The easiest way to call the data is just to make sure that the package is loaded using the command library(manynet), and then use the selected dataset as named above. 1 Let’s try calling ison_adolescents by first loading the {manynet} ‘library’ and then just typing ison_adolescents to see what happens.

library(______)
ison______
library(manynet)
ison_adolescents

  1. Alternatively, the data can be called directly out of the package like this: example_name <- manynet::ison_adolescents, but since we think you will probably want all of the other functions available in {manynet} at your disposal, you may as well just load the package entirely.↩︎

Formats

All of the network data available in the package is in a special tbl_graph format, from the {tidygraph} package, that makes it compatible, flexible, and transparent. When you call one of these data objects, some information about the type of network it is, how many nodes and ties it has, and the first few examples of nodes and ties is given. 2 Let’s see whether we can make sense of the main features of this network?

We will see later how we can visualise, describe, and model this network in a variety of ways.


  1. You may have noticed when the package was first loaded that it mentioned that the print_tbl_graph method from that package was overwritten. That’s so that we can make some different choices about what and how networks are described.↩︎

Classes

We can do the same with networks from other R packages too. One challenge there though is that they may not be in the same tbl_graph format. A commonly used package is {network}, which also includes a few example datasets. Can you remember how to find out which data are available in this package, and call the last one in the list?

# You may need to call the data out of this package directly,
# such as:
data(flo, package = "network")
data(package = "_____")
library(_____)
data(_____)
_____
data(package = "network")
data(flo)
flo

This data uses quite a different class to what we encountered above. It prints out the full adjacency matrix of the Florentine network, but as a network-class object (i.e. from the {network} package). This is no problem for {manynet} (or {migraph}), since every included function works the same on any of the compatible classes, but in case you would like to work with a network in a particular class, or it needs to be in a particular format for further work (e.g. for use with {ergm}), then {manynet} has you covered for that too.

Coercing networks between different classes of objects uses the as_*() functions. These functions will do their best to coerce data from the current class of the object to the class named in the function. Some classes have ‘slots’ or recognition for some kinds of information that others don’t. For example, coercing a tbl_graph into an edgelist will sacrifice all the information about nodal attributes. Still, we aim for these functions to be as lossless as possible and welcome feedback that highlights how these translations can be improved. Let’s see whether we can coerce our ‘flo’ network into a tbl_graph (‘tidygraph’) class object.

_____ <- as_t_____(_____)
flo <- as_tidygraph(_____)
flo <- as_tidygraph(flo)

Other packages that include network data include David Schoch’s eponymous {networkdata} package. The data in this package are {igraph}-class objects. Can you coerce one of the datasets in this package into a tidygraph format? Into a network format? Into a matrix? Into an edgelist?
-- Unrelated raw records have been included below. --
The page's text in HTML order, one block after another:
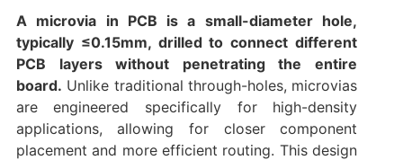
A microvia in PCB is a small-diameter hole,
typically ≤0.15mm, drilled to connect different
PCB layers without penetrating the entire
board. Unlike traditional through-holes, microvias
are engineered specifically for high-density
applications, allowing for closer component
placement and more efficient routing. This design
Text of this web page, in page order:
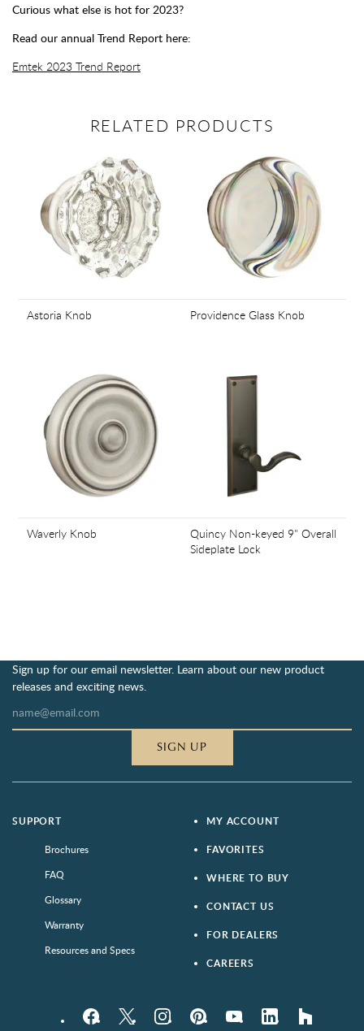
Curious what else is hot for 2023?
Read our annual Trend Report here:
Emtek 2023 Trend Report
RELATED PRODUCTS
Astoria Knob Providence Glass Knob
Waverly Knob
Quincy Non-keyed 9" Overall
Sideplate Lock
Sign up for our email newsletter. Learn about our new product
releases and exciting news.
SIGN UP
SUPPORT
Brochures
FAQ
Glossary
Warranty
Resources and Specs
MY ACCOUNT
FAVORITES
WHERE TO BUY
CONTACT US
FOR DEALERS
CAREERS
FacebookTwitter InstagramPinterestYouTube LinkedIn houzz
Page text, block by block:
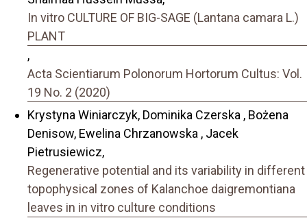
In vitro CULTURE OF BIG-SAGE (Lantana camara L.)
PLANT
,
Acta Scientiarum Polonorum Hortorum Cultus: Vol.
19 No. 2 (2020)
Krystyna Winiarczyk, Dominika Czerska , Bożena
Denisow, Ewelina Chrzanowska , Jacek
Pietrusiewicz,
Regenerative potential and its variability in different
topophysical zones of Kalanchoe daigremontiana
leaves in in vitro culture conditions
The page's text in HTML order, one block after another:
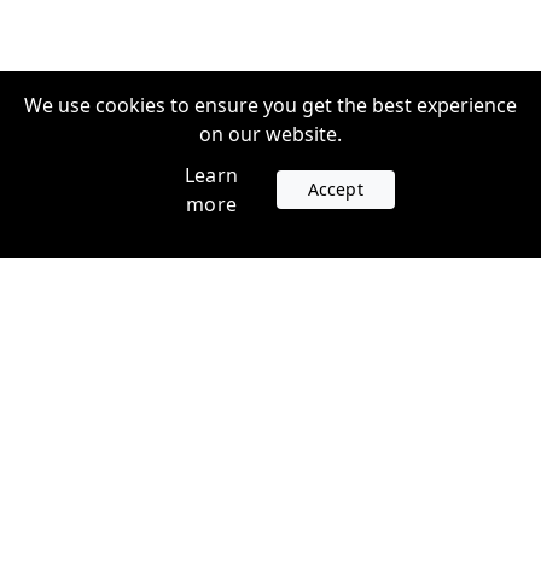
We use cookies to ensure you get the best experience
on our website.
Learn
more
Accept
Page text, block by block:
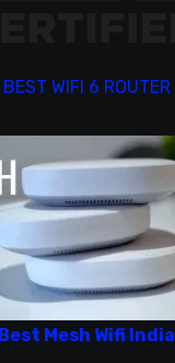
BEST WIFI 6 ROUTER
Best Mesh Wifi India
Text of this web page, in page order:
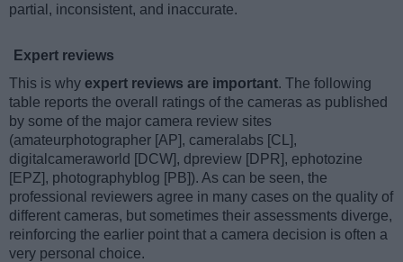
partial, inconsistent, and inaccurate.
Expert reviews
This is why expert reviews are important. The following
table reports the overall ratings of the cameras as published
by some of the major camera review sites
(amateurphotographer [AP], cameralabs [CL],
digitalcameraworld [DCW], dpreview [DPR], ephotozine
[EPZ], photographyblog [PB]). As can be seen, the
professional reviewers agree in many cases on the quality of
different cameras, but sometimes their assessments diverge,
reinforcing the earlier point that a camera decision is often a
very personal choice.

Finding and importing external data

Finding data

Researchers will regularly find themselves needing to import and work with network data from outside of R. There are a great number of networks datasets and data resources available online. 3 See for example:

Yet these resources contain data in a range of different formats, some that are specifically made to work with certain software, others that rely on open standards, and yet others that keep data in a very standard edgelist (and perhaps nodelist) format in .csv files or similar. Fortunately, {manynet} has functions to help with importing data from such formats too.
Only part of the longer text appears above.